■ EXERCISE GOAL
Take every line from the listing below that includes "clans" and copy it.

::: MATERIAL FOR THE TASK :::

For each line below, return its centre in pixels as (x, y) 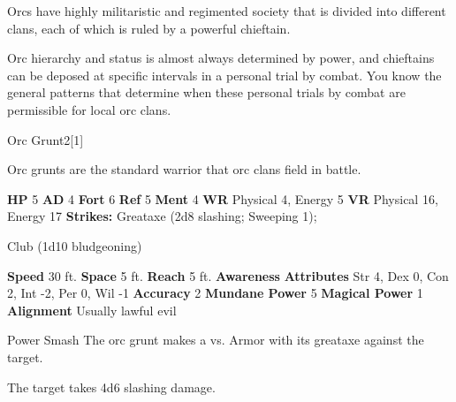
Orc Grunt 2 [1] (46, 139)
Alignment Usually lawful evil (92, 310)
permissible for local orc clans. (89, 109)
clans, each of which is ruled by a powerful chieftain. (149, 28)
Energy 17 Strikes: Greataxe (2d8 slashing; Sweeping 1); (162, 216)
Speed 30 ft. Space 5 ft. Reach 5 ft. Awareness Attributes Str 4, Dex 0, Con (228, 275)
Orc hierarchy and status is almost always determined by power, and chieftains (221, 58)
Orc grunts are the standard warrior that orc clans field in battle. (184, 169)
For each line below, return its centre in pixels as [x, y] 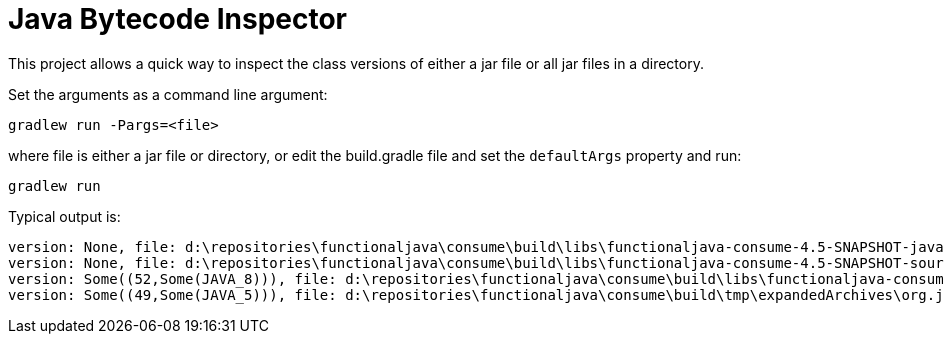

:::

■ RESPONSE TO THE EXERCISE
permissible for local orc clans. (89, 109)
clans, each of which is ruled by a powerful chieftain. (149, 28)
Orc grunts are the standard warrior that orc clans field in battle. (184, 169)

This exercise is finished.